Terminata la diagnostica e l'inizializzazione dell'hardware, parte la seconda fase del BIOS che consiste nella installazione in memoria di una numerosa serie di procedure Assembly; lo scopo di tali procedure è quello di permettere ai programmi di interfacciarsi a basso livello con l'hardware del computer.
Si tratta di procedure di utilità generale, che diventano indispensabili soprattutto quando si opera in condizioni estreme; un caso del genere si presenta, ad esempio, quando si deve scrivere un cosiddetto bootloader (il programma che carica in memoria il SO).

Per capire il procedimento utilizzato dal BIOS per l'installazione di queste procedure, è necessario premettere che, durante il POST, viene anche effettuato il test e l'inizializzazione di un particolare dispositivo chiamato PIC o Programmable Interrupt Controller (controllore programmabile delle interruzioni); come è stato spiegato nella sezione Assembly Base e come vedremo in dettaglio nel prossimo capitolo, il compito del PIC è quello di raccogliere e smistare tutte le richieste che arrivano dalle periferiche che vogliono dialogare con la CPU.
Ciascuna richiesta che arriva da una periferica, viene chiamata Interrupt Request (richiesta di interruzione) o IRQ; al momento opportuno, la CPU interrompe il programma in esecuzione (da cui il nome "interruzione") e soddisfa la richiesta attraverso la chiamata di una apposita procedura che, proprio per questo motivo, viene definita Interrupt Service Routine (procedura di servizio per le interruzioni) o ISR.
La situazione appena descritta si riferisce alle cosiddette interruzioni hardware; si tratta cioè di interruzioni dovute a IRQ provenienti dalle periferiche. Esistono però anche le cosiddette interruzioni software, così chiamate in quanto provocate dai programmi attraverso l'istruzione INT (analizzata nella sezione Assembly Base); anche in questo caso, la CPU soddisfa la richiesta attraverso la chiamata di apposite ISR.
Molte delle ISR, vengono installate proprio dal BIOS prima della fase di boot; altre ISR possono essere in seguito installate dal SO o dai programmi.
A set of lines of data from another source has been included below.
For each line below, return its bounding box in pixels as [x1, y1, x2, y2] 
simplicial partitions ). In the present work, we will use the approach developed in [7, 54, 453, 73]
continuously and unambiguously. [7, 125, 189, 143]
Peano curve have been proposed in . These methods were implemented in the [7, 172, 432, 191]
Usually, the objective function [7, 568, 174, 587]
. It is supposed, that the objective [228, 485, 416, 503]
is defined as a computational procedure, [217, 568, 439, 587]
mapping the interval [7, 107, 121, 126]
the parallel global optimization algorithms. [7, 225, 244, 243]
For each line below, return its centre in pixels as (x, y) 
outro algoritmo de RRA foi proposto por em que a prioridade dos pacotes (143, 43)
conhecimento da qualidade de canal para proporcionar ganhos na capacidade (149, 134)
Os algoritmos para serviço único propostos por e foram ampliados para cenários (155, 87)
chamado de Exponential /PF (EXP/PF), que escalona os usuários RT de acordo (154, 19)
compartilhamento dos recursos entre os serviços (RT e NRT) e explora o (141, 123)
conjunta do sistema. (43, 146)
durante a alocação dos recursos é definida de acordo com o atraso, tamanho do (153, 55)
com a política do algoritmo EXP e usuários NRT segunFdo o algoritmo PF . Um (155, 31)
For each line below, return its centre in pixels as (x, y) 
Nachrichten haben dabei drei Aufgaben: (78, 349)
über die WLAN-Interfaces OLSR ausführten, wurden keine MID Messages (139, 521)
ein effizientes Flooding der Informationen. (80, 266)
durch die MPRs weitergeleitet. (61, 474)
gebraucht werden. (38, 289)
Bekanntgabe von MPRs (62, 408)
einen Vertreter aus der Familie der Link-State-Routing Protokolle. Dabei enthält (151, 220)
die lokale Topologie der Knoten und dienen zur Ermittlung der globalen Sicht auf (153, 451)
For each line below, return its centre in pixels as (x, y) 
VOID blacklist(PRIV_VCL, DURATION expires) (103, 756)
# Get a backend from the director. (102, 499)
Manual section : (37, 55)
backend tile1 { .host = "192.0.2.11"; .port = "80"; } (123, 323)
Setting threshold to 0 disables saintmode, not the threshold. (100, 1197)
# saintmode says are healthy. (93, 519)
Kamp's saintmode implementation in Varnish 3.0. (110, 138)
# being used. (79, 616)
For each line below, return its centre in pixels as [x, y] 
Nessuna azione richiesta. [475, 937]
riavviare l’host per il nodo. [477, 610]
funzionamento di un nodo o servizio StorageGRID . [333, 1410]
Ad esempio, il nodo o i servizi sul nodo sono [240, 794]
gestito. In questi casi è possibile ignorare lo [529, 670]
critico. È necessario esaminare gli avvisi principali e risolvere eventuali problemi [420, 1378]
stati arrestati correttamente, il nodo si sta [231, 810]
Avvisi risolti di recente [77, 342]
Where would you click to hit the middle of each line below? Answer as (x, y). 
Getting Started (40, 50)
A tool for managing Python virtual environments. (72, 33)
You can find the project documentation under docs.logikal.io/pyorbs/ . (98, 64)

L'installazione delle ISR, avviene attraverso un procedimento che risponde a precise convenzioni; in particolare, l'indirizzo logico Seg:Offset di una qualsiasi ISR deve essere posizionato in un'area della RAM compresa tra gli indirizzi fisici 00000h e 003FFh (a cui possiamo associare, ad esempio, gli indirizzi logici compresi tra 0000h:0000h e 0000h:03FFh).
Come si nota in Figura 2.1, tale area viene denominata Interrupt Vectors Area (area riservata ai vettori di interruzione); tale nome deriva dal fatto che ciascun indirizzo logico Seg:Offset di una ISR viene indicato con il termine Interrupt Vector (vettore di interruzione).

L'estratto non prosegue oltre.